Your task:
Begin with the line containing "value = dial.value() (61, 198)" and end with the last line of the data below; return those lines exactly, and only those.

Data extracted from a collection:

#####

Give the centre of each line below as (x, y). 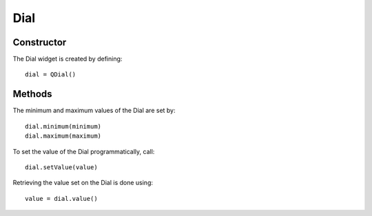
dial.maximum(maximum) (63, 136)
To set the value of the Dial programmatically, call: (84, 151)
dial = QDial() (51, 75)
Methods (32, 94)
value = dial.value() (61, 198)
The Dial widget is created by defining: (68, 59)
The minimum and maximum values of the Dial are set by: (94, 111)
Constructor (40, 42)

#####

Answer to this problem:
value = dial.value() (61, 198)
The Dial widget is created by defining: (68, 59)
The minimum and maximum values of the Dial are set by: (94, 111)
Constructor (40, 42)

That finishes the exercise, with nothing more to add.